In parallel, the European Commission (EC) together with the European Association of Pharmaceutical Industries and Associations (EFPIA) funded the eTRIKS project (2012-2018) to deploy a sustainable open-source data and knowledge management platform to support translational research: tranSMART. This system supports a wide variety of data and has been successfully applied to various projects within (e.g. U-BIOPRED, MRC Stratified Medicine projects (PSORT, MATURA, RA-MAP, IMID-BIO, CLUSTER and MASTERPLANS)) and beyond the UK (e.g. AETIONOMY).The new capabilities of tranSMART allow the integration of study metadata; various categorical and numerical data (e.g. red-blood cells counts) along with OMICS data (e.g. gene expression, genomic copy number variation and small nucleotide polymorphisms, peptides & metabolite profiling). The tool tranSMART allows programmatic data access for the generation of computational workflows using a large variety of software.

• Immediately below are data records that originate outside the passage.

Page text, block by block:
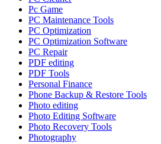
Pc Game
PC Maintenance Tools
PC Optimization
PC Optimization Software
PC Repair
PDF editing
PDF Tools
Personal Finance
Phone Backup & Restore Tools
Photo editing
Photo Editing Software
Photo Recovery Tools
Photography
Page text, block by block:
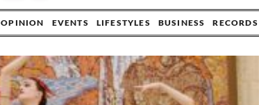
OPINION EVENTS LIFESTYLES BUSINESS RECORDS
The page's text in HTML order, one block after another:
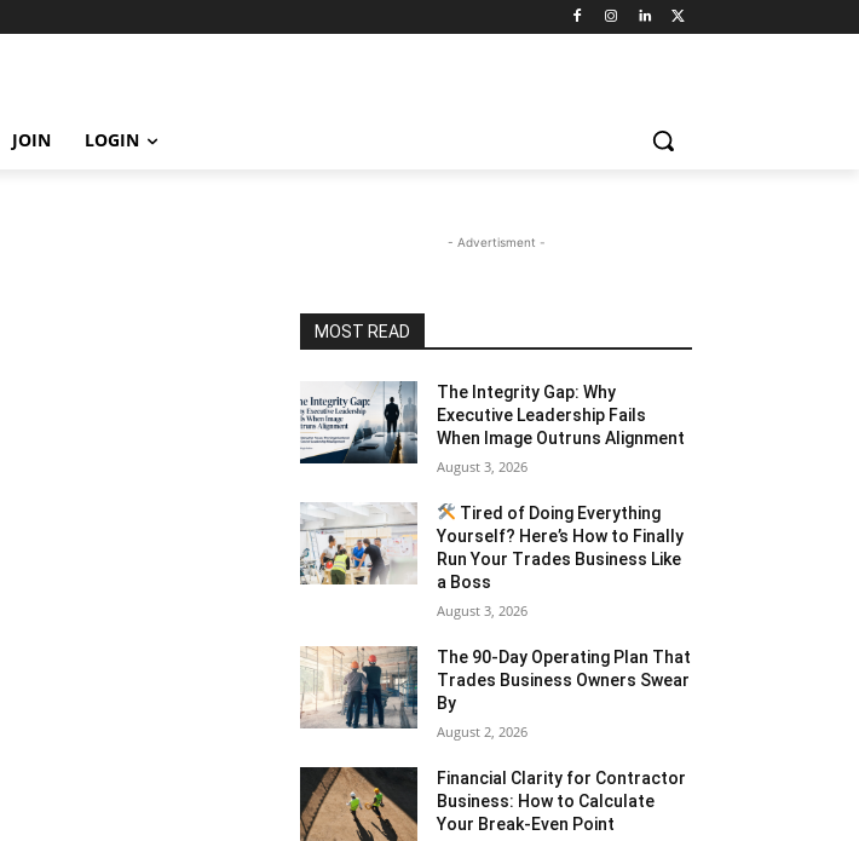
JOIN LOGIN
- Advertisment -
MOST READ
The Integrity Gap: Why
Executive Leadership Fails
When Image Outruns Alignment
August 3, 2026
Tired of Doing Everything
Yourself? Here’s How to Finally
Run Your Trades Business Like
a Boss
August 3, 2026
The 90-Day Operating Plan That
Trades Business Owners Swear
By
August 2, 2026
Financial Clarity for Contractor
Business: How to Calculate
Your Break-Even Point

From the collaboration between the projects eTRIKS and AETIONOMY, a new software concept called BrainMesh raised and prized the best-poster award from the tranSMART Foundation Annual Meeting (2016) at the University of California (San Diego - US); featuring as promising future technology around the tranSMART environment. Together with the new visual analytical features of tranSMART, via the newly developed software component SmartR, BrainMesh adds a completely new dynamic visual analytics concept to tranSMART, such as allowing the visual analysis of clinical and image-derived data in a integrated fashion.

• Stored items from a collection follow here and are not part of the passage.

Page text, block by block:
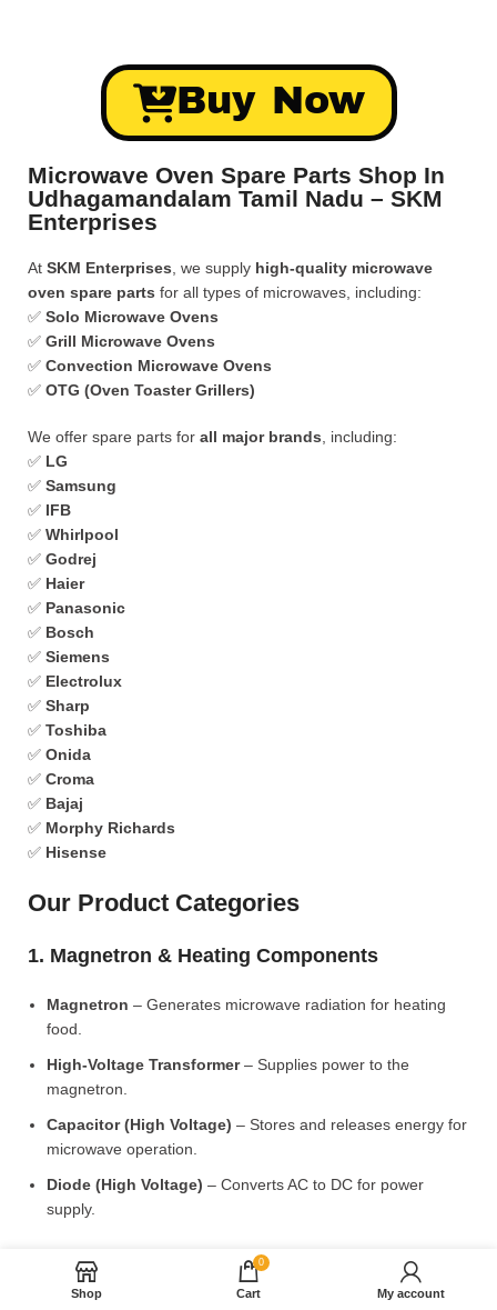
Buy Now
Microwave Oven Spare Parts Shop In
Udhagamandalam Tamil Nadu – SKM
Enterprises
At SKM Enterprises , we supply high-quality microwave
oven spare parts for all types of microwaves, including:
✅ Solo Microwave Ovens
✅ Grill Microwave Ovens
✅ Convection Microwave Ovens
✅ OTG (Oven Toaster Grillers)
We offer spare parts for all major brands , including:
✅ LG
✅ Samsung
✅ IFB
✅ Whirlpool
✅ Godrej
✅ Haier
✅ Panasonic
✅ Bosch
✅ Siemens
✅ Electrolux
✅ Sharp
✅ Toshiba
✅ Onida
✅ Croma
✅ Bajaj
✅ Morphy Richards
✅ Hisense
Our Product Categories
1. Magnetron & Heating Components
Magnetron – Generates microwave radiation for heating
food.
High-Voltage Transformer– Supplies power to the
magnetron.
Capacitor (High Voltage) – Stores and releases energy for
microwave operation.
Diode (High Voltage) – Converts AC to DC for power
supply.
2. Microwave Turntable & Rotating Mechanism
Glass Turntable Plate (Different Sizes) – Rotates food for
Shop
0
Cart My account
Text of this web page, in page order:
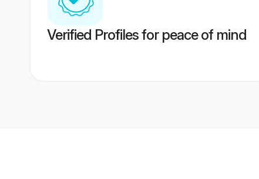
Verified Profiles for peace of mind
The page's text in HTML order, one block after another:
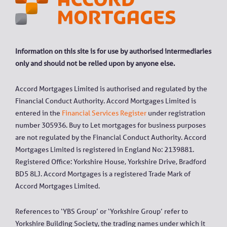
Information on this site is for use by authorised intermediaries
only and should not be relied upon by anyone else.
Accord Mortgages Limited is authorised and regulated by the
Financial Conduct Authority. Accord Mortgages Limited is
entered in the Financial Services Register under registration
number 305936. Buy to Let mortgages for business purposes
are not regulated by the Financial Conduct Authority. Accord
Mortgages Limited is registered in England No: 2139881.
Registered Office: Yorkshire House, Yorkshire Drive, Bradford
BD5 8LJ. Accord Mortgages is a registered Trade Mark of
Accord Mortgages Limited.
References to ‘YBS Group’ or ‘Yorkshire Group’ refer to
Yorkshire Building Society, the trading names under which it
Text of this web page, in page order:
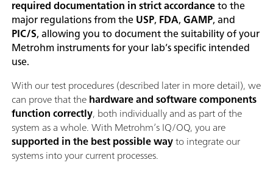
required documentation in strict accordanceto the
major regulations from theUSP, FDA,GAMP, and
PIC/S, allowing you to document the suitability of your
Metrohm instruments for your lab’s specific intended
use.
With our test procedures (described later in more detail), we
can prove that thehardware and software components
function correctly, both individually and as part of the
system as a whole. With Metrohm’s IQ/OQ, you are
supported in the best possible wayto integrate our
systems into your current processes.
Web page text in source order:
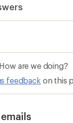
How are we doing?
feedback on this
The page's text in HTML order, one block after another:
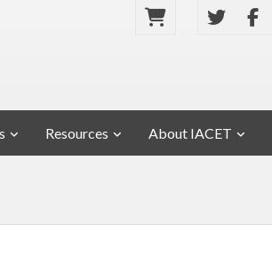
Resources About IACET

In this proposal, we aim to include the complete UKB and BBR cardiovascular MRI cohorts into dedicated (distinct) tranSMART environments where multiple analytical workflows could be executed in order to stratify patients that share common health data features, paving the way for data mining and discovery in these cohorts and in future projects that desire to use the platform.

Technical Summary

The UKB and BBR cohorts collectively represent the full spectrum between health and cardiovascular disease. Both cohorts will be analysed using parallel tranSMART data warehouse infrastructures, enabling a comparison between healthy and diseased subjects and integration of high level findings from both cohorts. Thus, we will establish a foundation for translational cardiovascular research in the UK with a detailed data provenance schema and common analytical pipeline.

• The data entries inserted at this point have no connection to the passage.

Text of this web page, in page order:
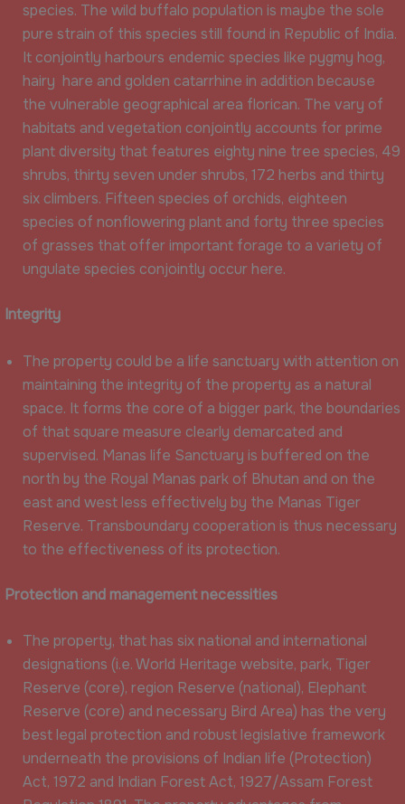
species. The wild buffalo population is maybe the sole
pure strain of this species still found in Republic of India.
It conjointly harbours endemic species like pygmy hog,
hairy hare and golden catarrhine in addition because
the vulnerable geographical area florican. The vary of
habitats and vegetation conjointly accounts for prime
plant diversity that features eighty nine tree species, 49
shrubs, thirty seven under shrubs, 172 herbs and thirty
six climbers. Fifteen species of orchids, eighteen
species of nonflowering plant and forty three species
of grasses that offer important forage to a variety of
ungulate species conjointly occur here.
Integrity
The property could be a life sanctuary with attention on
maintaining the integrity of the property as a natural
space. It forms the core of a bigger park, the boundaries
of that square measure clearly demarcated and
supervised. Manas life Sanctuary is buffered on the
north by the Royal Manas park of Bhutan and on the
east and west less effectively by the Manas Tiger
Reserve. Transboundary cooperation is thus necessary
to the effectiveness of its protection.
Protection and management necessities
The property, that has six national and international
designations (i.e. World Heritage website, park, Tiger
Reserve (core), region Reserve (national), Elephant
Reserve (core) and necessary Bird Area) has the very
best legal protection and robust legislative framework
underneath the provisions of Indian life (Protection)
Act, 1972 and Indian Forest Act, 1927/Assam Forest
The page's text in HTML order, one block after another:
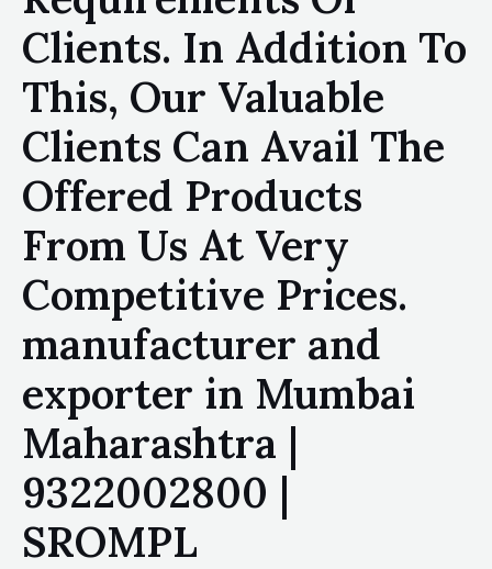
Clients. In Addition To
This, Our Valuable
Clients Can Avail The
Offered Products
From Us At Very
Competitive Prices.
manufacturer and
exporter in Mumbai
Maharashtra |
9322002800 |
SROMPL

To achieve this, Unified Medical Language System (UMLS) coding standards will be used to standardize EHR data into official nomenclature. In order to analyze and potentially integrate multiple datasets between tranSMART instances, extensive data curation will be necessary, prior experience from the eTRIKS and AETIONOMY IMI projects will mitigate the risks associated with this process. The data will be made available to other applications, via a flexible tranSMART API, including a data constructor feeding a machine learning software layer called Ada. Using Ada's powerful machine-learning algorithms we will stratify patients and by adapting the BrainMesh package for heart data, we will investigate the MR images collected by UKB and BBR.
Docker instances will help to create reproducible and portable data warehouse instrances, while Git versioning will provide clarity in versioning. Software and datasets will be made available in public repositories where appropriate or via Zenodo and referenced by a top-level unique Digital Object Identifiers. Application of FAIR (Findable, Accessible, Interoperable and Reproducible) principles, within the broader scope of each resource access conditions will guarantee the sustainable long-term use of these tools and datasets for future researchers. Allowing us to create a critical mass of highly skilled scientists dedicated to health data research.

Publications

10 25 50
 
Description CORBEL - Coordinated Research Infrastructures
Amount € 5,000 (EUR)
Funding ID PID 5815 
Organisation European Commission 
Sector Public
Country European Union (EU)
Start 11/2018 
End 07/2019
 
Title Python machine learning module 
Description We created a preliminary jupyter-notebook, encoded in python, that uses machine leaning methods from the library scikit-learn in order to give an early diagnosis of Alzheimer's disease. We intend to use this module to analyse the UKBB datasets that we just got access to. 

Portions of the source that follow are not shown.